1. Field of the Invention
This invention is generally directed to optical fiber sensors, and more specifically relates to an optical fiber sensor having a light conducting core and a coating of cladding material, with a length of a sensing material applied to the distal portion of the optical fiber core.
2. Description of Related Art
Measurement of concentrations of an analyte in a fluid mixture has become an important part of modern medicine. For example, it has been found that the concentration of oxygen in the blood can be measured from the property of certain dye indicators to fluoresce at particular wavelengths of light when irradiated by light of a specific wavelength range, and from the property of oxygen to quench this fluorescence. Intravascular catheters incorporating such dye indicators and optical fibers have been devised for monitoring blood oxygen levels, blood CO.sub.2 levels and parameters such as pH.
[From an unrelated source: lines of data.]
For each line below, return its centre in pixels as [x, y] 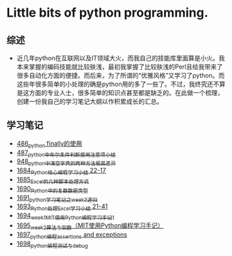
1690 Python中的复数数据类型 [52, 189]
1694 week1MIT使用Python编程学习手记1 [65, 216]
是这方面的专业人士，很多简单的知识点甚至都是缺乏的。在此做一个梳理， [120, 93]
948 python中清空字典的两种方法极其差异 [66, 162]
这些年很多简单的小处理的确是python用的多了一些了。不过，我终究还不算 [121, 84]
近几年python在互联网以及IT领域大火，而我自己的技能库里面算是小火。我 [121, 58]
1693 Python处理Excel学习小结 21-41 [62, 207]
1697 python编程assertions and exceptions [72, 235]
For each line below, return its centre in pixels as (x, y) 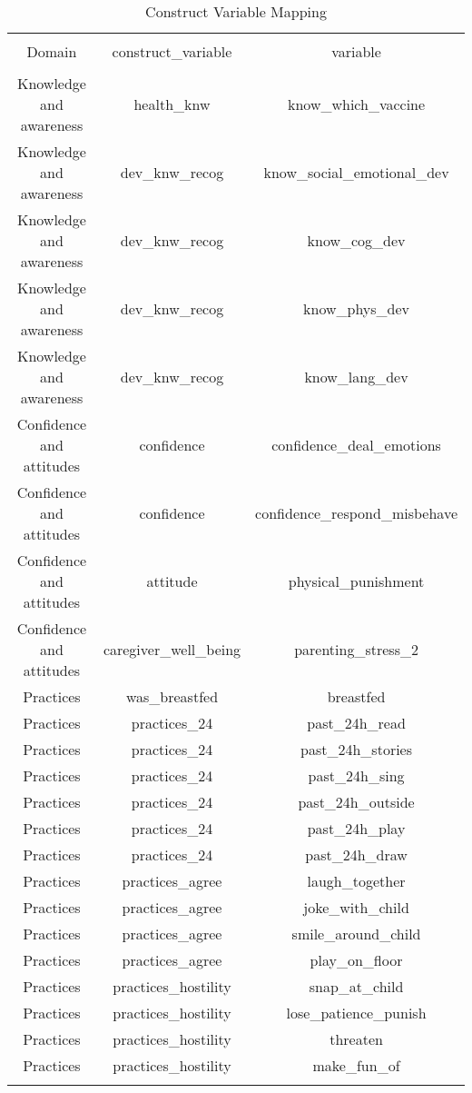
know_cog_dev (356, 240)
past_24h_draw (356, 855)
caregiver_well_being (172, 649)
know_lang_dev (356, 377)
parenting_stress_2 (356, 649)
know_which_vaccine (356, 104)
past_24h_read (356, 723)
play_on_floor (356, 960)

Optical fibers are generally formed with an inner light conducting core and an outer light refracting or light reflecting cladding material. One previous approach to construction of an optical fiber sensor involves the attachment of a dye filled porous glass to the tip of the optical fiber, such as by an adhesive. However, this method allows the possibility of misalignment of the porous glass on the optical fiber, and the possibility of all or a portion of the porous glass becoming separated from the optical fiber due to mechanical perturbation. Another approach has involved the application of sensing material directly to the tip of the optical fiber, thereby adding to the radial dimension of the optical fiber tip. However, where such an optical fiber sensor is to be used for intravascular monitoring of blood oxygen levels, for example, it would be desirable for the sensor portion not to be larger than the optical fiber itself. Another approach has involved the attachment of a sleeve which contains the dye indicator sensing material in a matrix to the end of an optical fiber, such as by adhesive. However, this construction may also be dislodged due to mechanical perturbations, and entails a labor intensive manufacturing process.
From the above, it may be seen that the current methods of constructing optical fiber sensors which include sensor material distributed along the distal portion of the fiber are either labor intensive, fragile, present difficult quality control issues or some combination of these problems. Thus, there remains a need for an optical fiber sensor which may be more simply manufactured, such as by a dipping process, and which can provide good adhesion between the surface of the optical fiber core and the sensing material applied over it. It would also be desirable if the construction allowed control of the thickness of the sensor, and allowed formation of the sensor so as to conform to the shape and thickness of the optical fiber, to minimize mechanical perturbations, and to facilitate use of the sensor for intravascular monitoring of vital signs and parameters, such as blood oxygen levels.